(Stored data entries)

──────────────────────────────

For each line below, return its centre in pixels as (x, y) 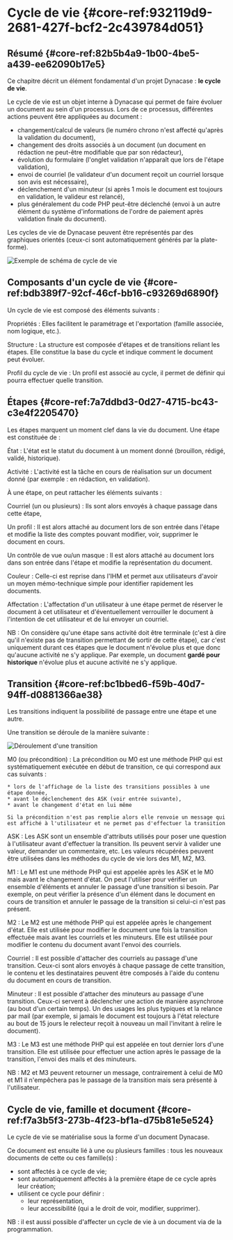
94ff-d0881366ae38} (55, 695)
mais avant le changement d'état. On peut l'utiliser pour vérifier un (102, 879)
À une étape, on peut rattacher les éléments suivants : (85, 492)
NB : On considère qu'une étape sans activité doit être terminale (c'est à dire (117, 632)
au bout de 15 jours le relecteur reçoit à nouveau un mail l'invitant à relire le (115, 1023)
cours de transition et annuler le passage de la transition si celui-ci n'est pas (116, 902)
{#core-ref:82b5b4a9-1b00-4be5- (122, 53)
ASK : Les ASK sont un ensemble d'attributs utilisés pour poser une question (117, 836)

──────────────────────────────

* What needs to be done
Leaving out every picture, repeat the records above exactly as they stand.

* Task response
For each line below, return its centre in pixels as (x, y) 
94ff-d0881366ae38} (55, 695)
mais avant le changement d'état. On peut l'utiliser pour vérifier un (102, 879)
À une étape, on peut rattacher les éléments suivants : (85, 492)
NB : On considère qu'une étape sans activité doit être terminale (c'est à dire (117, 632)
au bout de 15 jours le relecteur reçoit à nouveau un mail l'invitant à relire le (115, 1023)
cours de transition et annuler le passage de la transition si celui-ci n'est pas (116, 902)
{#core-ref:82b5b4a9-1b00-4be5- (122, 53)
ASK : Les ASK sont un ensemble d'attributs utilisés pour poser une question (117, 836)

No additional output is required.